Тогда, много лет назад, долгожданное тепло заставило ее, совсем еще юную девчонку, поверить в то, что весна наконец-то наступила. Молодая зелень, плотным ковром затянувшая склоны холма, у подножия которого располагалось небольшое село, радовала глаз своей яркостью. От запаха цветов дурела голова, и лирха Ровина, еще носившая в те благословенные времена простое имя Лидия, частенько пропадала в подлеске, собирая хрупкие первоцветы в маленькие букетики, которые прикалывала к платью. После холодной снежной зимы скорая теплая весна казалась благодатью, и люди с радостью наблюдали за тем, как дружной зеленой стеной всходят озимые, как растут на грядках овощи, а на фруктовых деревьях распускаются мелкие белесые цветочки, обещающие к осени богатый урожай.
Все изменилось, когда на закате в деревне появилась бледная девушка, одетая в длинное белое платье, одновременно походившее и на саван, и на подвенечный наряд. Лидия случайно увидела ее за окном, когда та неторопливо шла по улице. Казалось, незнакомка плывет по воздуху, не касаясь земли изящными ножками. Она остановилась напротив дома Лидии, обернулась — и улыбка раскроила ее прелестное личико надвое страшным, нечеловеческим оскалом. Тогда в деревню вошла сама смерть, принявшая облик одного из своих многочисленных немертвых слуг.
Лидия плохо помнила, как отец ночью стащил ее, сонную, с кровати и сунул в огромный сундук, в который мать заботливо складывала приданое для единственной дочурки. Но даже спустя много лет ей снилась гробовая тишина, в которой деревенский кузнец, всю жизнь поносивший и бога, и нечисть, не боявшийся выйти на медведя с одной рогатиной да собственноручно откованным охотничьим ножом, будет неистово, срывающим полушепотом читать молитву, которой мать учила девочку едва ли не с рождения…
…Отец наш, сущий на небе…
Шорох длинного подола, скользящего по полу, невесомые шаги, почему-то отзывающиеся тупыми уколами в виски. Голос отца смолк мгновенно — так быстро, что Лидия успела подумать, что оглохла. Что-то глухо застучало по полу, будто по гладким доскам запрыгал набитый тряпками мяч, который детвора обожала гонять по пыльным улочкам. Тихий смех, от которого кровь застыла в жилах, — а потом все успокоилось. Даже спертый воздух перестал давить на грудь холодной могильной плитой, едва уловимый запах протухшей, застоявшейся в кадке воды улетучился, но выбраться из своего убежища Лидия осмелилась лишь утром, после того как петух успел вдосталь наораться во дворе, а в хлеву тревожно замычала недоеная корова.

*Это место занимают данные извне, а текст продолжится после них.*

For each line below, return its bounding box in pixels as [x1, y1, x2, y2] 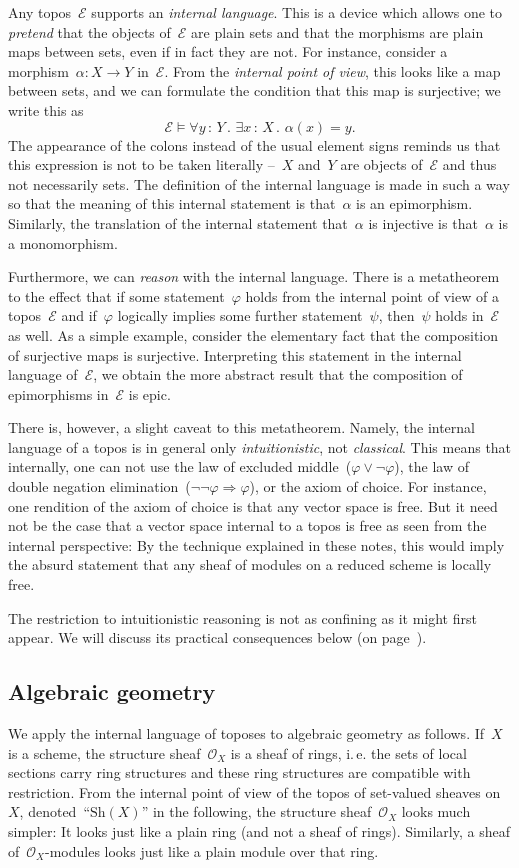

В комнате было пусто, неровная цепочка бордовых капелек вела от сундука к окну с вывороченными, расколотыми в щепу ставнями, и тщательно затертое, будто вылизанное красноватое пятно на полу…
Отца Лидия так и не нашла. Видать, не спасла чудотворная молитва грешного человека, а может, не о своем спасении упрашивал кузнец невидимого бога. Не только будущая лирха в то утро недосчиталась близких — смерть взяла свою плату почти в каждом дворе, не оставив ни следов, ни тел погибших.
Весна все так же благоухала цветами и молодой зеленью, когда девочка сбежала из дома, прихватив с собой лишь небольшой узелок на скорую руку собранного приданого и железную подкову, выкованную отцом. Сбежала потому, что на стене каждого дома ей чудился кровавый отпечаток узкой шестипалой ладони, на каждом встреченном человеке — крохотная метка в ямке между ключицами, нечто вроде комариного укуса, небольшое пятнышко, которое походило на клеща, впившегося в тело и уже насосавшегося крови. Сбежала, не сказав никому ни слова, — и очнулась, лишь столкнувшись на узкой проселочной дороге с высоченным мужчиной, одетым в наглухо застегнутый, несмотря на почти летнее тепло, кожаный плащ. Незнакомец как раз закончил вбивать небольшую вешку на обочине — ошкуренный деревянный колышек длиной в локоть. Еще два точно таких же виднелись за широким поясом, украшенным медными бляхами.
Заметив Лидию, мужчина медленно выпрямился, и из свободного рукава ему в ладонь выскользнула недлинная, богато украшенная дудочка. Разноцветными огнями вспыхнули драгоценные камни на обращенном в серебро коленце тростника, заискрился на солнце сложный узор, вьюнком оплетающий этот сломанный лунный лучик. Полилась мелодия, которая больше походила на шелест листьев, стрекотание кузнечиков в траве, чем на музыку…
— «Зрячая», — отняв дудочку от губ, хмыкнул человек и холодно улыбнулся. «Как змея», — подумалось тогда Лидии. — Беги отсюда, пока выпускают. Здесь место теперь нехорошее будет.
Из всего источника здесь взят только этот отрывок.